The input —

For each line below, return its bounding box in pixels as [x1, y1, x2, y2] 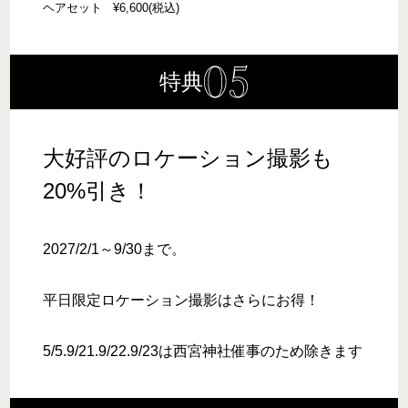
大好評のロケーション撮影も [43, 145, 334, 170]
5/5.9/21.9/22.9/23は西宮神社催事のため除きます [43, 342, 363, 359]
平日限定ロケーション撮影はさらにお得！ [43, 291, 321, 308]
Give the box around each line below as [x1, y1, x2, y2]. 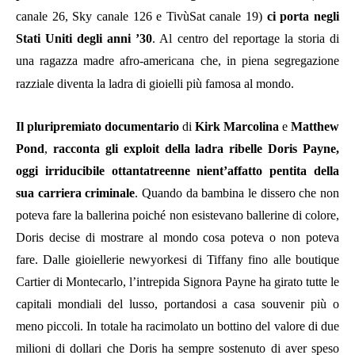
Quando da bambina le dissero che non [142, 185, 340, 200]
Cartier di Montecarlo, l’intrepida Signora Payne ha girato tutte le [16, 274, 339, 288]
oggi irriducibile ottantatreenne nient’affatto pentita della [16, 163, 339, 177]
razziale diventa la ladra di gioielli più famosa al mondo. [16, 76, 294, 90]
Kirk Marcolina [195, 119, 282, 133]
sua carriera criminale [16, 185, 136, 200]
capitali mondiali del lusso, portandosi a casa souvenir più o [16, 296, 339, 311]
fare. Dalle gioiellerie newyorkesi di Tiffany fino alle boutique [16, 252, 339, 266]
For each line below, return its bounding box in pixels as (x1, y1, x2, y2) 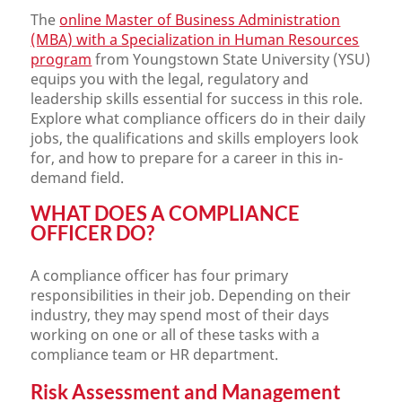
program (31, 49, 92, 69)
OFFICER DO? (31, 221, 155, 245)
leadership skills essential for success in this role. (31, 89, 363, 109)
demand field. (31, 168, 125, 188)
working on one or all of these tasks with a (31, 325, 320, 345)
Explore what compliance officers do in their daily (31, 109, 366, 128)
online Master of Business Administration (59, 10, 341, 30)
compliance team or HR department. (31, 345, 279, 364)
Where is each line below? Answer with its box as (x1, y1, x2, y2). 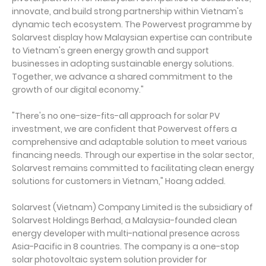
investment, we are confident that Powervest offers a (12, 123, 237, 135)
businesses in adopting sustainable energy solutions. (12, 58, 234, 69)
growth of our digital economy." (12, 84, 144, 96)
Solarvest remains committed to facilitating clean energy (12, 162, 254, 174)
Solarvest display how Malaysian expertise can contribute (12, 31, 252, 43)
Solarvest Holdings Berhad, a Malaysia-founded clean (12, 214, 237, 226)
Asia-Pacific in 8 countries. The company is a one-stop (12, 240, 239, 252)
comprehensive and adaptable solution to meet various (12, 136, 247, 148)
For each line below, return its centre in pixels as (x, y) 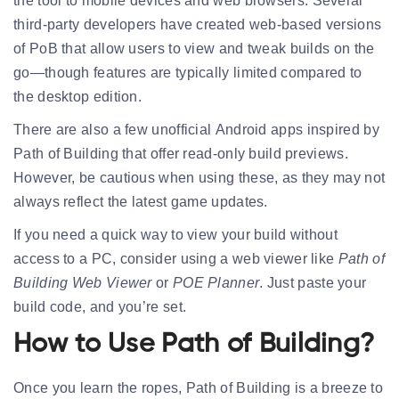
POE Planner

Your objective — Set down again, word for word, every line from the one with "oggi irriducibile ottantatreenne" to the one with "Where is each" in the entries above, and omit the pictures.

Finished task —
oggi irriducibile ottantatreenne nient’affatto pentita della [16, 163, 339, 177]
razziale diventa la ladra di gioielli più famosa al mondo. [16, 76, 294, 90]
Kirk Marcolina [195, 119, 282, 133]
sua carriera criminale [16, 185, 136, 200]
capitali mondiali del lusso, portandosi a casa souvenir più o [16, 296, 339, 311]
fare. Dalle gioiellerie newyorkesi di Tiffany fino alle boutique [16, 252, 339, 266]
For each line below, return its bounding box in pixels as (x1, y1, x2, y2) 
program (31, 49, 92, 69)
OFFICER DO? (31, 221, 155, 245)
leadership skills essential for success in this role. (31, 89, 363, 109)
demand field. (31, 168, 125, 188)
working on one or all of these tasks with a (31, 325, 320, 345)
Explore what compliance officers do in their daily (31, 109, 366, 128)
online Master of Business Administration (59, 10, 341, 30)
compliance team or HR department. (31, 345, 279, 364)
Where is each line below? Answer with its box as (x1, y1, x2, y2). 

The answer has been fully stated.